Figure 1—figure supplement 2.

(A) Unary potentials encode affinities of each cell to take specific labels in atlas. Here, affinities of all cells to take the label specified on the top right corner of images are shown. Randomly selected examples are shown here. In practice, unary potentials are calculated for all cells for every label. (B) Pairwise potentials encode affinities of pair of cells in head ganglion to get two labels from atlas. Here, we show the affinity of all cells taking the label specified on the top right corner of images given the cell marked by the arrow is assigned the given label. Randomly selected examples are shown here. In practice, pairwise potentials are calculated for all pairs of cells for all pairs of labels. (C) Examples of label-consistency score of cells that were assigned duplicate labels (specified on the top right corner of the image) in an intermediate step in framework. To remove duplicate assignments, only the cell with the highest consistency score is assigned the label. Optimization is run again to assign labels to all unlabeled cells while keeping the identities of labeled cells fixed. (D) Comparison of label-consistency scores for accurately predicted cells and incorrectly predicted cells. Correctly predicted cells have a higher binary positional relationship consistency score, close to one angular relationship consistency score (smaller angular deviation between labels in image and atlas) and close to 0 proximity consistency score (smaller Gromov-Wasserstein discrepancy).

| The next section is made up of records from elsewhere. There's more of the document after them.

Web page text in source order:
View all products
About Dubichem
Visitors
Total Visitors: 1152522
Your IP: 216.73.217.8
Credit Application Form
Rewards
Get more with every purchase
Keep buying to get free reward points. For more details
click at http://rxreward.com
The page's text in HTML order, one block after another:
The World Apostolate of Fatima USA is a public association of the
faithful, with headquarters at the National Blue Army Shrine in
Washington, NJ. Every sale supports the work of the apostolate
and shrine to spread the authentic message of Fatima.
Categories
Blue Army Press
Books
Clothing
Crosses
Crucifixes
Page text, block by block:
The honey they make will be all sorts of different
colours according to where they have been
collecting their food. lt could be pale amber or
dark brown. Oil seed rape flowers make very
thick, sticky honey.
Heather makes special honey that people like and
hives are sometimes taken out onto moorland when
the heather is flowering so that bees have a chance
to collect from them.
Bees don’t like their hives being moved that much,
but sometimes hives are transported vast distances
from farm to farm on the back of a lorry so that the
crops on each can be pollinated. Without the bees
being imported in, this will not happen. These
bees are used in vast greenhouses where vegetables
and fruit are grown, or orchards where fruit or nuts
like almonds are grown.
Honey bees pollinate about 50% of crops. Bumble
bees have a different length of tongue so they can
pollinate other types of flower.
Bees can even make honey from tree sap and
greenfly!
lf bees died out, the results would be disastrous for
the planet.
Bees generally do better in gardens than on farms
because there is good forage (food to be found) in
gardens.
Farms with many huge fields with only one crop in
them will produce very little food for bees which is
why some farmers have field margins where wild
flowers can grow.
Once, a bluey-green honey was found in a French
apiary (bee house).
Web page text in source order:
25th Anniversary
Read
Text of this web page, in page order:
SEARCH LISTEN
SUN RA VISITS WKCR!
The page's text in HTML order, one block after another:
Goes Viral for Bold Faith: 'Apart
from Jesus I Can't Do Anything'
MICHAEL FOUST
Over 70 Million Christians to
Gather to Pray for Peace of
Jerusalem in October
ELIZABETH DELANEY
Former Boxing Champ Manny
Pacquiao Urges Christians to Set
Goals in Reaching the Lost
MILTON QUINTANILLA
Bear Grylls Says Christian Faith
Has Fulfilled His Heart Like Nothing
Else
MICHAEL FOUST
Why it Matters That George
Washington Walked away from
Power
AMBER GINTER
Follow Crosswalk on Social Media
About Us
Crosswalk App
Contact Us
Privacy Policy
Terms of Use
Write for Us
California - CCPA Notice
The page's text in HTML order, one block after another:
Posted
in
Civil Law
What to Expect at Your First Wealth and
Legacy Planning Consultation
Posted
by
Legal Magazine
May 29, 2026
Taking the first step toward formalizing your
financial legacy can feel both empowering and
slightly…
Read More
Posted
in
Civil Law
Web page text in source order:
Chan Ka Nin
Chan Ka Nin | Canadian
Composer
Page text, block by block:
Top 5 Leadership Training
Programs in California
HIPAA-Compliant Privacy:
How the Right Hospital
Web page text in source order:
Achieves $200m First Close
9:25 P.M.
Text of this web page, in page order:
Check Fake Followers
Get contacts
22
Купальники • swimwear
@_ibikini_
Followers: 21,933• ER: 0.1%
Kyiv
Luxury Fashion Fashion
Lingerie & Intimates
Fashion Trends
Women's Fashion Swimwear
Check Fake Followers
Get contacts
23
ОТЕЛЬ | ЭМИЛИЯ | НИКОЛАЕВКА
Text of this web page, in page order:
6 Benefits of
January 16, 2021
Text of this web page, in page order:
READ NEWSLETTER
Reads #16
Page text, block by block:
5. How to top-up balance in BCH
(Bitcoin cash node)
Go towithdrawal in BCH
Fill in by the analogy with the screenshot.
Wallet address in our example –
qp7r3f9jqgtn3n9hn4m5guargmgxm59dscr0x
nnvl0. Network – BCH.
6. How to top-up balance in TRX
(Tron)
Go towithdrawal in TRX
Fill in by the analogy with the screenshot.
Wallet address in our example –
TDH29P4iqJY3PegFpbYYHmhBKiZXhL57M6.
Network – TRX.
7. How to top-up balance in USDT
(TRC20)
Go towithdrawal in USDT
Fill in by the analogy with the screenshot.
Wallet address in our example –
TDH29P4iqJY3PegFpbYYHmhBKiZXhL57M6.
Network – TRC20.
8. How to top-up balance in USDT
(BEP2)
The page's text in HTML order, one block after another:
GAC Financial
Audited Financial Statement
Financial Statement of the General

Scores shown for all 130 predicted cells in synthetic data across ~1100 runs. Thus, n ≈ 150,000. *** denotes p<0.001, Bonferroni paired comparison test. Each run differed from the other in terms of random position noise and count noise applied to synthetic data to mimic real images. Top, middle, and bottom lines in box plot indicate 75th percentile, median, and 25th percentile of data, respectively.
Figure 1—video 1. Identities predicted automatically by the CRF_ID framework in head ganglion stack.
Download video file (531.4KB, mp4)
Top five identities predicted are shown sorted by consistency score. Scale bar 5 µm.